> _Work to be completed_: Write out every entry exactly as given, but omit the pictures.

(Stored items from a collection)

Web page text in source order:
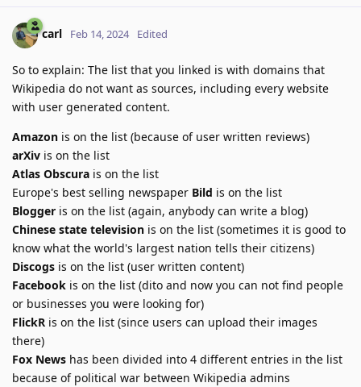
carl Feb 14, 2024 Edited
So to explain: The list that you linked is with domains that
Wikipedia do not want as sources, including every website
with user generated content.
Amazon is on the list (because of user written reviews)
arXiv is on the list
Atlas Obscura is on the list
Europe's best selling newspaper Bild is on the list
Blogger is on the list (again, anybody can write a blog)
Chinese state television is on the list (sometimes it is good to
know what the world's largest nation tells their citizens)
Discogs is on the list (user written content)
Facebook is on the list (dito and now you can not find people
or businesses you were looking for)
FlickR is on the list (since users can upload their images
there)
Fox News has been divided into 4 different entries in the list
because of political war between Wikipedia admins

> _Task response_:
Web page text in source order:
carl Feb 14, 2024 Edited
So to explain: The list that you linked is with domains that
Wikipedia do not want as sources, including every website
with user generated content.
Amazon is on the list (because of user written reviews)
arXiv is on the list
Atlas Obscura is on the list
Europe's best selling newspaper Bild is on the list
Blogger is on the list (again, anybody can write a blog)
Chinese state television is on the list (sometimes it is good to
know what the world's largest nation tells their citizens)
Discogs is on the list (user written content)
Facebook is on the list (dito and now you can not find people
or businesses you were looking for)
FlickR is on the list (since users can upload their images
there)
Fox News has been divided into 4 different entries in the list
because of political war between Wikipedia admins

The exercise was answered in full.